Additional useful commands

  • goq stat : shows a snapshot of the server's internal state, including running jobs, waiting jobs (if not enough workers), and waiting workers (if not enough jobs).

  • goq kill jobid : kills a previously submitted jobid.

  • goq shutdown : shuts down the job server. Workers stay running, and will re-join the server when it comes back online.

  • goq wait jobid : waits until the specified job has finished. The jobid must be for an already started job. Returns immediately if the job is already done.

  • goq immolateworkers : this sounds bloody, as it is. Normally you should leave your workers running once started. They will reconnect to the server automatically if the server is bounced. If you really need to (e.g. if you must change your server port number), this will tell all listening workers to kill themselves. To avoid accidents, it is deliberately hard-to-type.

configuration reference

Configuration is controlled by these environment variables. Only the GOQ_HOME variable is mandatory. The rest have reasonable defaults. Once you have run 'goq init' the settings are kept in $GOQ_HOME/.goq/serverloc, and should be adjusted there.

  • GOQ_HOME = tells goq processes where to find their .goq directory of credentials. (required)

  • GOQ_JSERV_IP = the ipv4 address of the server. Default: the first external facing interface discovered.

  • GOQ_JSERV_PORT = the port number the server is listening on (defaults to 1776).

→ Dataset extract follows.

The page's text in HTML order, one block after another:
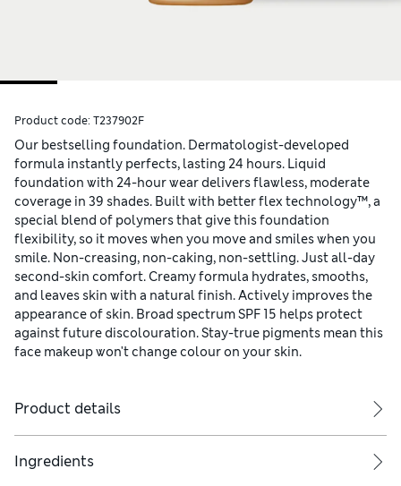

  • GOQ_ODIR = the output directory where the server will write job output. Default: ./o

  • GOQ_SENDTIMEOUT_MSEC = milliseconds of wait before timing-out various network communications (you shouldn't need to adjust this, unless traffic is super heavy and your workers aren't receiving jobs). The current default is 1000 msec.

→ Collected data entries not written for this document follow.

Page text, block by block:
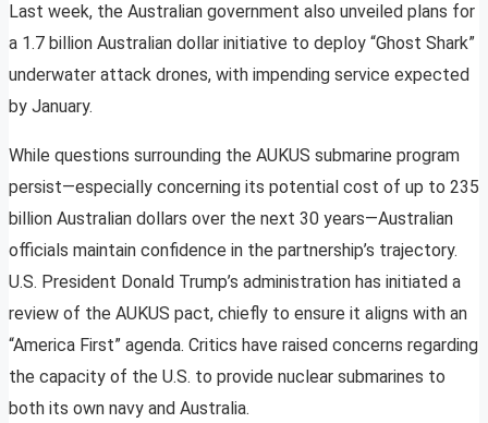
Last week, the Australian government also unveiled plans for
a 1.7 billion Australian dollar initiative to deploy “Ghost Shark”
underwater attack drones, with impending service expected
by January.
While questions surrounding the AUKUS submarine program
persist—especially concerning its potential cost of up to 235
billion Australian dollars over the next 30 years—Australian
officials maintain confidence in the partnership’s trajectory.
U.S. President Donald Trump’s administration has initiated a
review of the AUKUS pact, chiefly to ensure it aligns with an
“America First” agenda. Critics have raised concerns regarding
the capacity of the U.S. to provide nuclear submarines to
both its own navy and Australia.
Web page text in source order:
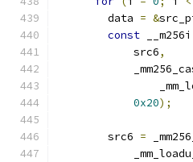
        data
= &
const
            src6
,
0x20);
        src6
=
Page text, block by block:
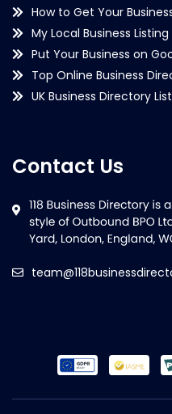
How to Get Your
My Local Business Listing
Put Your Business on
Top Online Business
UK Business Directory List
Contact Us
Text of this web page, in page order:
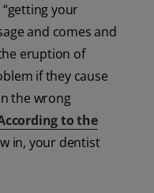
your
and comes and
eruption of
if they cause
the wrong
to the
in, your dentist

  • GOQ_HEARTBEAT_SEC = time period between heartbeats in seconds. (default: 5 seconds). The server will check on jobs this often, and re-queue those from non-responsive (presumed dead) workers.

sample local-only session

Usually you would start a bunch of remote workers. But goq works just fine with local workers, and this is an excellent way to get familiar with the system before deploying to your cluster.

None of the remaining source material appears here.